# Work instructions
Reproduce exactly the stretch of lines running from the line with "Déployer manuellement l’opérateur" to the end of the entries below.
BEGIN Provided records
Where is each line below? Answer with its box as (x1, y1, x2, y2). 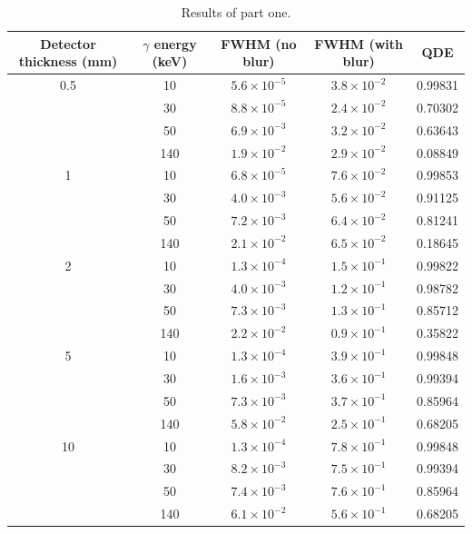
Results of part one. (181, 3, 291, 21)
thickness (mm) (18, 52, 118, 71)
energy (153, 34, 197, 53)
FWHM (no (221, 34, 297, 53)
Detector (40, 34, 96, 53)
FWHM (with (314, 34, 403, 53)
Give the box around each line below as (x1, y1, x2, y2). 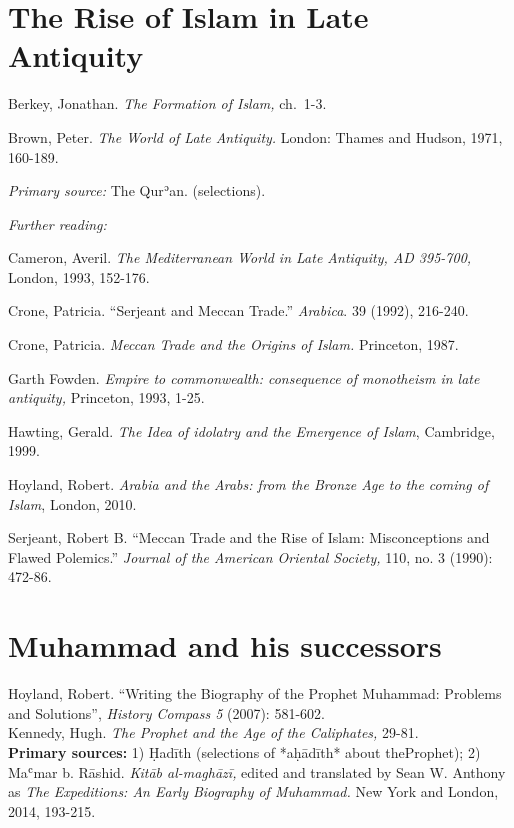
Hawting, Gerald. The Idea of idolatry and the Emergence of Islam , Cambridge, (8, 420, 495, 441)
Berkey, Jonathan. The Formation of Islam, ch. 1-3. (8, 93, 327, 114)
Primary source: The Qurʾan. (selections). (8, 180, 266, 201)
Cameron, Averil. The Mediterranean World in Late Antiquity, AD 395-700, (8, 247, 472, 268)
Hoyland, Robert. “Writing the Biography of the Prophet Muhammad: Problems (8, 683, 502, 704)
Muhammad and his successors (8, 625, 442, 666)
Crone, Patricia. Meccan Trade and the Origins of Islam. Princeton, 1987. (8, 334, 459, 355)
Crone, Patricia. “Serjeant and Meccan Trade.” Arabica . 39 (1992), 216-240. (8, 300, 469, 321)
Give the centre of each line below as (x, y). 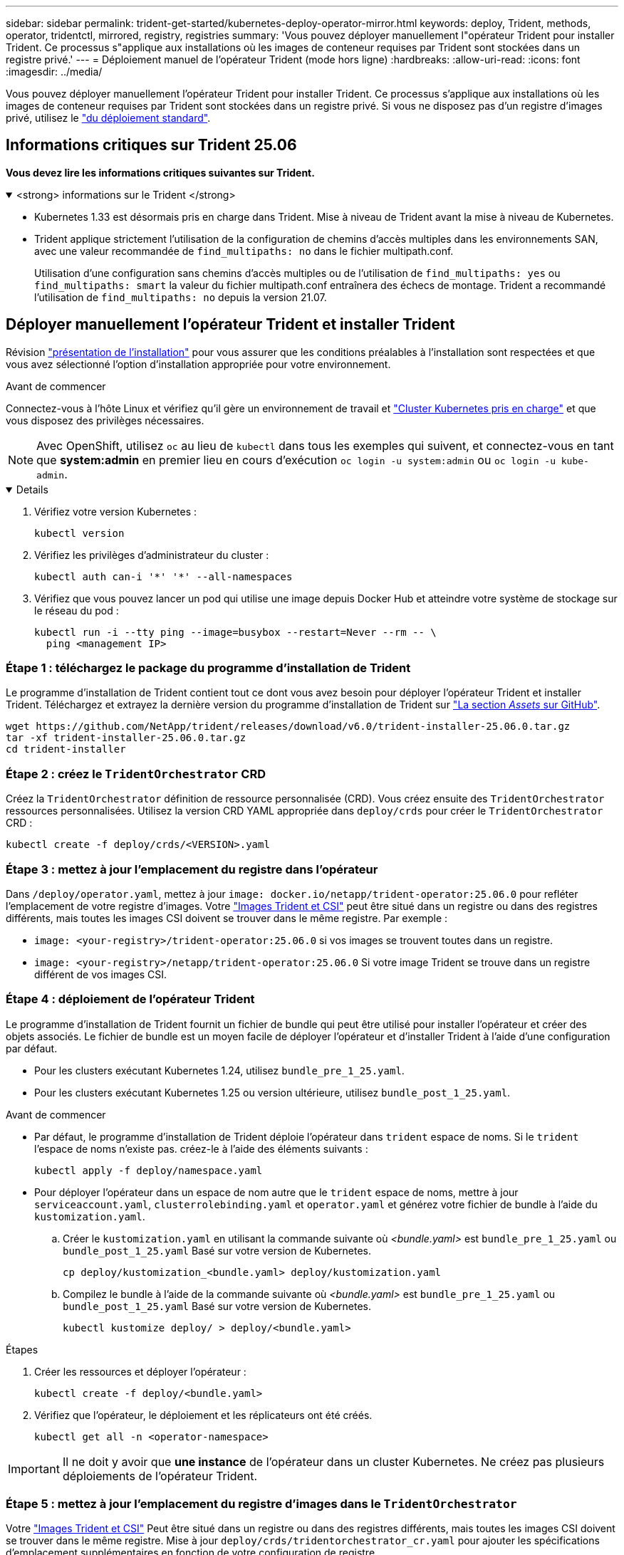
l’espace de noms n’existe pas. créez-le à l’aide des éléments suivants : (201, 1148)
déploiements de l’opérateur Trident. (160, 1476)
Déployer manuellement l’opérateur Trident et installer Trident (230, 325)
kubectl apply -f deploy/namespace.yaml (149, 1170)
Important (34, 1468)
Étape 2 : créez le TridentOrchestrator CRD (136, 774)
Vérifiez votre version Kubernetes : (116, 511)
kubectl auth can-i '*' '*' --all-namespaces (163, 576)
END Provided records
# Written response
Déployer manuellement l’opérateur Trident et installer Trident (230, 325)
kubectl apply -f deploy/namespace.yaml (149, 1170)
Important (34, 1468)
Étape 2 : créez le TridentOrchestrator CRD (136, 774)
Vérifiez votre version Kubernetes : (116, 511)
kubectl auth can-i '*' '*' --all-namespaces (163, 576)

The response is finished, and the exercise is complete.